The total ecosystem carbon density included soil organic carbon density and vegetation carbon density, which was dominated by soil organic carbon density, which was similar to the results of some studies at the southern edge of the Tengger Desert [50]. Grasslands in the Longzhong Loess Plateau area are affected by degradation, leading to grassland ecosystem carbon stocks [51], and the ecosystem carbon density and its dynamics are mainly determined by the balance between the input and output of organic matter [50]. However, this balance is disrupted during grassland ecosystem degradation, leading to a decrease in organic matter input and an increase in output. Grassland degradation leads to the destruction of plant growth, which in turn progressively reduces productivity and decreases the cumulative input of carbon from vegetation biomass, thereby reducing ecosystem carbon stocks [52]. At the same time, grassland degradation reduces the protective effect of vegetation on the soil, leading to the deterioration of the soil aggregate structure [53], which reduces the soil organic carbon content. Therefore, grassland degradation in the Loess Plateau in Longzhong not only directly affects the content of vegetation biomass carbon (VBC) and soil organic carbon (SOC) but also indirectly affects the distribution of VBC and SOC by altering the structure of the vegetation and soil, the depth of the soil layer, and the soil moisture content. Ultimately, there is an impact on the carbon density of grassland ecosystems, and this impact is mainly manifested in changes in soil organic carbon density. Temperate steppe had a greater carbon sequestration potential (3408.09 g·m⁻²) compared to temperate desert. Therefore, in response to future global climate change, we should implement reasonable grassland conservation measures in the Loess Plateau region in Longzhong as a key strategy to enhance the carbon stock of grassland ecosystems, help our country achieve carbon peak and carbon neutrality, and respond to global climate change.

5. Conclusions

The carbon sequestration potential of the Longzhong temperate steppe was higher than that of the temperate desert. The carbon density of the temperate steppe ecosystem was higher, with 41.54, 654.57, 4.40, and 7612.96 g·m⁻² for aboveground standing and living biomass, belowground biomass, litter biomass, and soil carbon density, respectively. In the carbon allocation pattern, 0–100 cm soil organic carbon density accounted for the highest proportion, reaching 91% of the ecosystem carbon density. This shows that soil carbon density dominates among the carbon densities of grassland ecosystems.
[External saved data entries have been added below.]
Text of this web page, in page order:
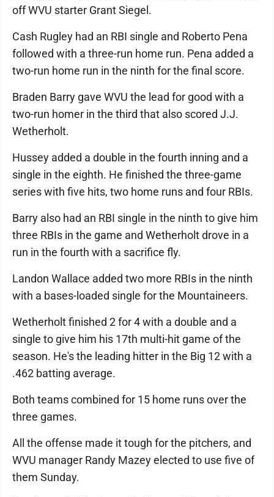
off WVU starter Grant Siegel.
Cash Rugley had an RBI single and Roberto Pena
followed with a three-run home run. Pena added a
two-run home run in the ninth for the final score.
Braden Barry gave WVU the lead for good with a
two-run homer in the third that also scored J.J.
Wetherholt.
Hussey added a double in the fourth inning and a
single in the eighth. He finished the three-game
series with five hits, two home runs and four RBIs.
Barry also had an RBI single in the ninth to give him
three RBIs in the game and Wetherholt drove in a
run in the fourth with a sacrifice fly.
Landon Wallace added two more RBIs in the ninth
with a bases-loaded single for the Mountaineers.
Wetherholt finished 2 for 4 with a double and a
single to give him his 17th multi-hit game of the
season. He's the leading hitter in the Big 12 with a
.462 batting average.
Both teams combined for 15 home runs over the
three games.
All the offense made it tough for the pitchers, and
WVU manager Randy Mazey elected to use five of
them Sunday.
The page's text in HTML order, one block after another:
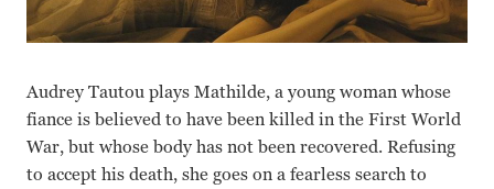
Audrey Tautou plays Mathilde, a young woman whose
fiance is believed to have been killed in the First World
War, but whose body has not been recovered. Refusing
to accept his death, she goes on a fearless search to
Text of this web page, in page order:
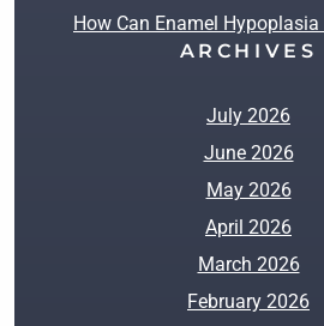
How Can Enamel Hypoplasia
ARCHIVES
July 2026
June 2026
May 2026
April 2026
March 2026
February 2026
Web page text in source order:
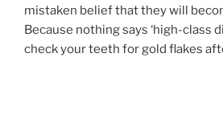
mistaken belief that they will
Because nothing says ‘high-class
check your teeth for gold flakes
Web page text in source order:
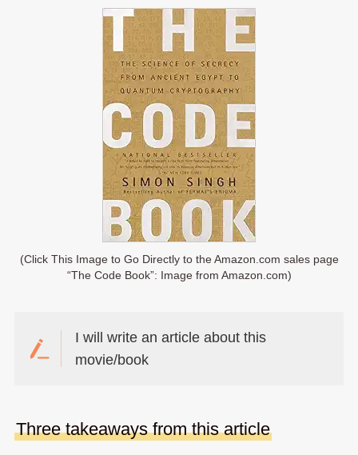
(Click This Image to Go Directly to the Amazon.com sales page
“The Code Book”: Image from Amazon.com)
I will write an article about this
movie/book
Three takeaways from this article
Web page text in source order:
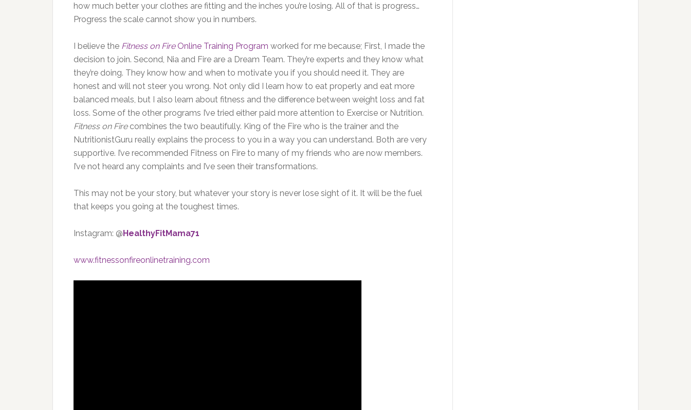
how much better your clothes are fitting and the inches you’re losing. All of that is progress…
Progress the scale cannot show you in numbers.
I believe the Fitness on FireOnline Training Program worked for me because; First, I made the
decision to join. Second, Nia and Fire are a Dream Team. They’re experts and they know what
they’re doing. They know how and when to motivate you if you should need it. They are
honest and will not steer you wrong. Not only did I learn how to eat properly and eat more
balanced meals, but I also learn about fitness and the difference between weight loss and fat
loss. Some of the other programs I’ve tried either paid more attention to Exercise or Nutrition.
Fitness on Firecombines the two beautifully. King of the Fire who is the trainer and the
NutritionistGuru really explains the process to you in a way you can understand. Both are very
supportive. I’ve recommended Fitness on Fire to many of my friends who are now members.
I’ve not heard any complaints and I’ve seen their transformations.
This may not be your story, but whatever your story is never lose sight of it. It will be the fuel
that keeps you going at the toughest times.
Instagram: @HealthyFitMama71
www.fitnessonfireonlinetraining.com
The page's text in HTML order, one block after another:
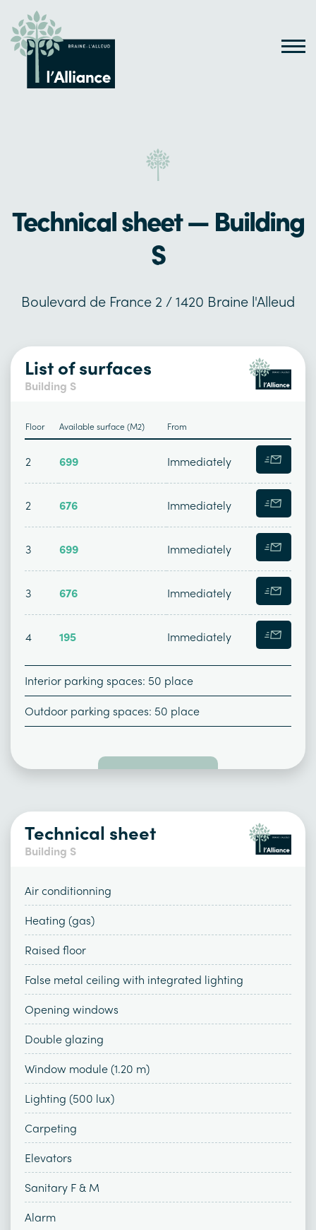
Technical sheet — Building
S
Boulevard de France 2 / 1420 Braine l'Alleud
List of surfaces
Building S
Floor Available surface (M2) From
2 699 Immediately
2 676 Immediately
3 699 Immediately
3 676 Immediately
4 195 Immediately
Interior parking spaces: 50 place
Outdoor parking spaces: 50 place
Technical sheet
Building S
Air conditionning
Heating (gas)
Raised floor
False metal ceiling with integrated lighting
Opening windows
Double glazing
Window module (1.20 m)
Lighting (500 lux)
Carpeting
Elevators
Sanitary F & M
Alarm

From the vertical distribution of soil carbon pools, the soil carbon density of all layers within 1 m of the temperate steppe was higher than that of the temperate desert, and the soil carbon pools of the temperate steppe and the temperate desert showed an increasing trend with the deepening of the soil layer. In summary, temperate steppe plays an important role in the increase in carbon pools in grassland ecosystems and has a higher potential for carbon accumulation compared to temperate desert. In addition, by studying the interrelationships between grassland vegetation, soil, and ecosystem carbon density, a scientific basis can be provided for the development of effective strategies to enhance carbon storage and reduce carbon emissions.